**Stored data**

------------

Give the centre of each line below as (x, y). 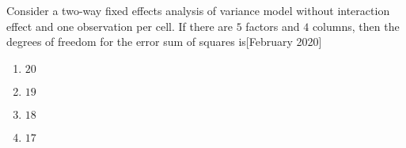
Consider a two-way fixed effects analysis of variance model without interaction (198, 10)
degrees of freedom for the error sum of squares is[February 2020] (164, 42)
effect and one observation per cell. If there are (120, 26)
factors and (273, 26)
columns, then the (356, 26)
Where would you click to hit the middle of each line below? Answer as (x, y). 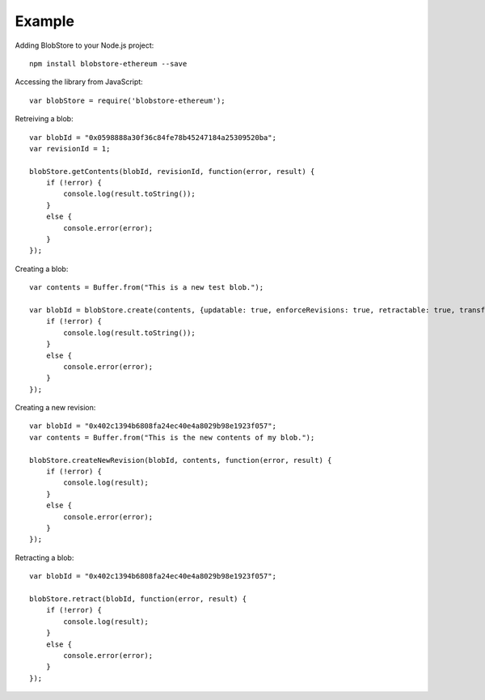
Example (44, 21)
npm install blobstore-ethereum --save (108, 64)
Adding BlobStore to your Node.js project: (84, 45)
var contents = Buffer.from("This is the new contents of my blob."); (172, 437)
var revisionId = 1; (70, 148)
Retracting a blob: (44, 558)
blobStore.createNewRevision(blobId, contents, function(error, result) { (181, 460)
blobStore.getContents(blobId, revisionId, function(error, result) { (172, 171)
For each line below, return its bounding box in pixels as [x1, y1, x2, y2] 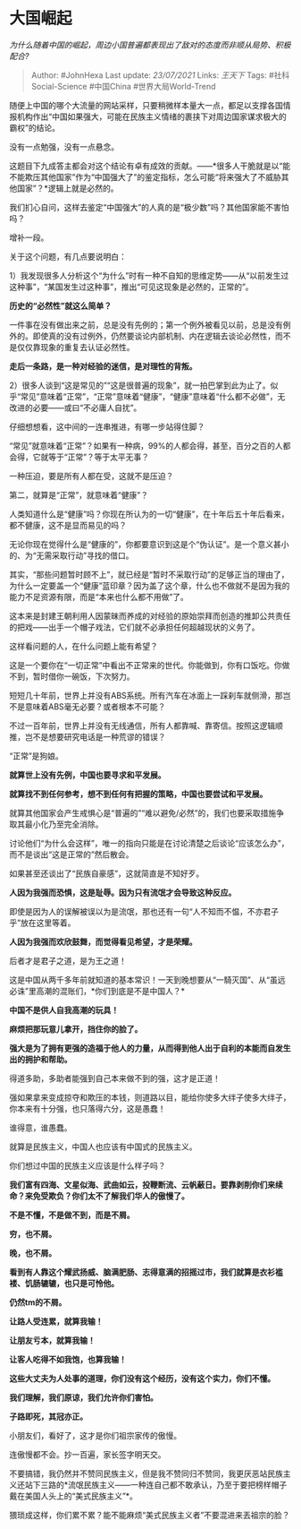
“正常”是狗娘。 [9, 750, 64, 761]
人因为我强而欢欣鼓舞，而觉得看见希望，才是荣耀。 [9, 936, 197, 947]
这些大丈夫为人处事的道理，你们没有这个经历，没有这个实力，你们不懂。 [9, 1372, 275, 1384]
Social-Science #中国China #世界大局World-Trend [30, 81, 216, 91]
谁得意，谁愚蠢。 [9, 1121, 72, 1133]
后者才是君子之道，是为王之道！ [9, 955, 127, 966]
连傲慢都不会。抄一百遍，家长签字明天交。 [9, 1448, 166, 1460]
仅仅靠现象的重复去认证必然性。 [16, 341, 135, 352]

------------

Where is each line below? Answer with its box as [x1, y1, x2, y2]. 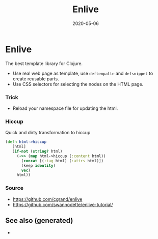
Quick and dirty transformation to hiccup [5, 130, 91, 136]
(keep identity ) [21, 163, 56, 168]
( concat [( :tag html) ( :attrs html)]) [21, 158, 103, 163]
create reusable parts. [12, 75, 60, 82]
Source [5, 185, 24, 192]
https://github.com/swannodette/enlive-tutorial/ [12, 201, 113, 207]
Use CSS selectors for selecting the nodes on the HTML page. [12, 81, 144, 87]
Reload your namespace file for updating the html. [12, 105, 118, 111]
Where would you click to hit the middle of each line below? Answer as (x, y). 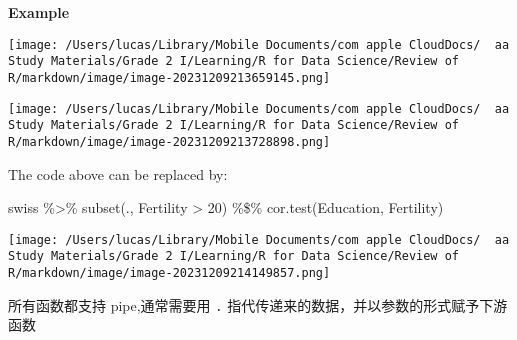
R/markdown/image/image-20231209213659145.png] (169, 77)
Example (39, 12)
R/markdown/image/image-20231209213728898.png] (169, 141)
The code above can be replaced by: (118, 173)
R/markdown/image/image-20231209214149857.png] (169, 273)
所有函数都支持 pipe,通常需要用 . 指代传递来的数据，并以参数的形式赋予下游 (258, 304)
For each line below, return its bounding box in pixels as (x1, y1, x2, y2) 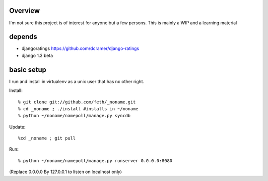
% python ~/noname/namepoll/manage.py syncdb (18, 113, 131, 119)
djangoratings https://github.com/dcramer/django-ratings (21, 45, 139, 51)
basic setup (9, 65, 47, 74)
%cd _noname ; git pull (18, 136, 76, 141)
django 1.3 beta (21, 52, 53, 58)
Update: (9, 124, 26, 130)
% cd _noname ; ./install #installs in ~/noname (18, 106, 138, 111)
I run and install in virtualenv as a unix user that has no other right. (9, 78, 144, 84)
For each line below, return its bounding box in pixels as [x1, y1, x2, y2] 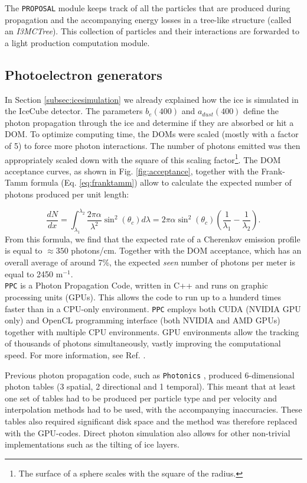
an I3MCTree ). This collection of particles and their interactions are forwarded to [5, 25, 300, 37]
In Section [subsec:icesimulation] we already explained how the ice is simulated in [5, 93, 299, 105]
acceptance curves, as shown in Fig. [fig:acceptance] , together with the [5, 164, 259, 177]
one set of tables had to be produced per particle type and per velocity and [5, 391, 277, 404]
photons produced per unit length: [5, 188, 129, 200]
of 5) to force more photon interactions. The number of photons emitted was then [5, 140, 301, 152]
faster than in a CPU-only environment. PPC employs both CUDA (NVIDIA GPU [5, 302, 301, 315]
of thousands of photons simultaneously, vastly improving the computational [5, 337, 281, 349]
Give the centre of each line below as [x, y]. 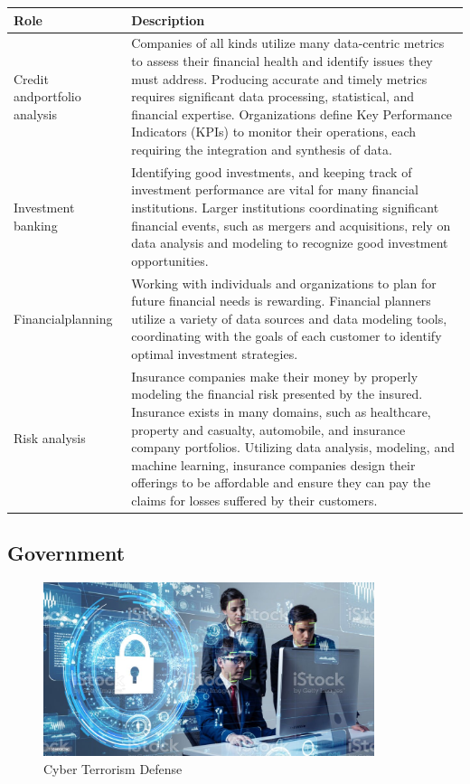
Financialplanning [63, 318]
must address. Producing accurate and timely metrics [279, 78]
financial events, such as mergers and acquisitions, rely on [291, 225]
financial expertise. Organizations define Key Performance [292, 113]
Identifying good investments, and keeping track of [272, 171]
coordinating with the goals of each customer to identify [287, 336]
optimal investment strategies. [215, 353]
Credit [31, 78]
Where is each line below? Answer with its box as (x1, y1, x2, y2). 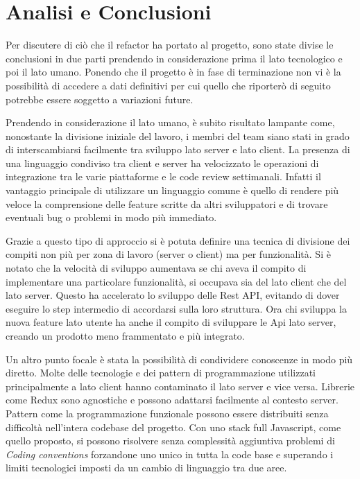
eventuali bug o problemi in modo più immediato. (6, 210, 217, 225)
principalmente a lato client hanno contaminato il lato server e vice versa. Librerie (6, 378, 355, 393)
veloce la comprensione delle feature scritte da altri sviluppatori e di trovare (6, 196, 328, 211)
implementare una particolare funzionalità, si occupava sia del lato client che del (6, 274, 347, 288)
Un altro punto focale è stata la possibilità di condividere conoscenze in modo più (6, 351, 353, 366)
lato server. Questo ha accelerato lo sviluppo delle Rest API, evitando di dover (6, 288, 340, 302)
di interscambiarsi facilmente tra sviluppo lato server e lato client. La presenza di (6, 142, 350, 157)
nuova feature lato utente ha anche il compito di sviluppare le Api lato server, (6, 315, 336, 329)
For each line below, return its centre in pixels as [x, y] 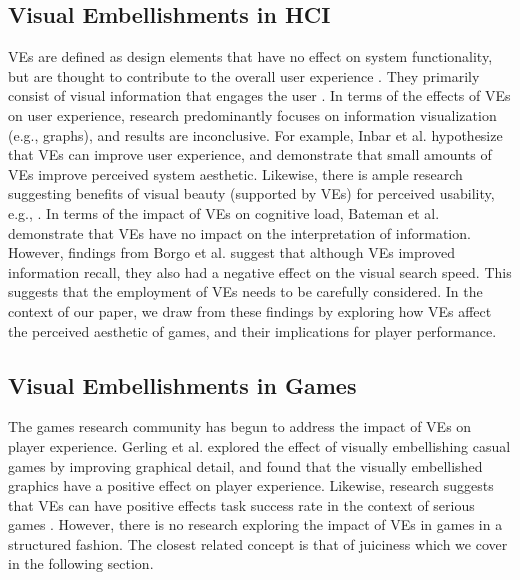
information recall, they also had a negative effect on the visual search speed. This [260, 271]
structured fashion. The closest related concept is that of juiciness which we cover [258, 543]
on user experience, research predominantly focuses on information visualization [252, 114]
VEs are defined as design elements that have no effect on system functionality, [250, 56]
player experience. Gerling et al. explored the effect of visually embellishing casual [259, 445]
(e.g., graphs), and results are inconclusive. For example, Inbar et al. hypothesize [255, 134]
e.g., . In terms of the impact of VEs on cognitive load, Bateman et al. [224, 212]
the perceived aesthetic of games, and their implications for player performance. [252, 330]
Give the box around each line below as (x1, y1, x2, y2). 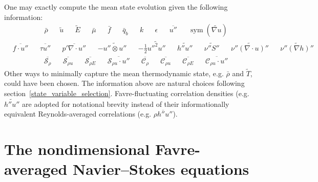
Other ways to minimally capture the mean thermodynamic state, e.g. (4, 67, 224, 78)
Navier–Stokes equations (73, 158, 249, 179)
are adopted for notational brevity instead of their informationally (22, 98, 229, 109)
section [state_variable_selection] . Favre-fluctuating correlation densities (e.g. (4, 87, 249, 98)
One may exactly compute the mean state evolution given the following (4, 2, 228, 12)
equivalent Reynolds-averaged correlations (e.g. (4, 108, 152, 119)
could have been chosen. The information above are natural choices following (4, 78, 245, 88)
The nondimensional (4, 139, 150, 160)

------------

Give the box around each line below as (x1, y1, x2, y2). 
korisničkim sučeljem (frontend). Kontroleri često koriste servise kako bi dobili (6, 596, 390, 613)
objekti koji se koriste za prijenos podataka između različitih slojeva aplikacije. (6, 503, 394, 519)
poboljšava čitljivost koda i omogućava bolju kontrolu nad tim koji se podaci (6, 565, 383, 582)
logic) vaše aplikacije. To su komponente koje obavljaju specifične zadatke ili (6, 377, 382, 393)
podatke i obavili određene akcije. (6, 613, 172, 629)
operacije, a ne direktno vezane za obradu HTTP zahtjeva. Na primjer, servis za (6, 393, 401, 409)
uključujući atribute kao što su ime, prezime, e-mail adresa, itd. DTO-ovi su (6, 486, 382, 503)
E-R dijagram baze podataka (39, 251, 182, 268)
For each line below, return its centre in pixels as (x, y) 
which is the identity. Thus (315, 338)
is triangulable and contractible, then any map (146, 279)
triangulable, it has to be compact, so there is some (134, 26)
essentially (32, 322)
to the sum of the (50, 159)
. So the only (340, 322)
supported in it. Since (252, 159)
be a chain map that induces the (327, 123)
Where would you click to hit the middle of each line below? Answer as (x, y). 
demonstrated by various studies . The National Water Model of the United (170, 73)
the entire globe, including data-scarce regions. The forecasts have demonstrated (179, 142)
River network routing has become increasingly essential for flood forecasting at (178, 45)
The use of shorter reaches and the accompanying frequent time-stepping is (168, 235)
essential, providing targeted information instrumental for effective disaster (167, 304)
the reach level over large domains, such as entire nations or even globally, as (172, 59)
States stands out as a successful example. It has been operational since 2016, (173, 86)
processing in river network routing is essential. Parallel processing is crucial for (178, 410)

------------

**Description of the task**
Reproduce the records above exactly, but only from the line with "Give the centre of each line below as (x, y)." up to and including the line with "columns, then the (356, 26)". Leave the pictures out.

**Task result**
Give the centre of each line below as (x, y). 
Consider a two-way fixed effects analysis of variance model without interaction (198, 10)
degrees of freedom for the error sum of squares is[February 2020] (164, 42)
effect and one observation per cell. If there are (120, 26)
factors and (273, 26)
columns, then the (356, 26)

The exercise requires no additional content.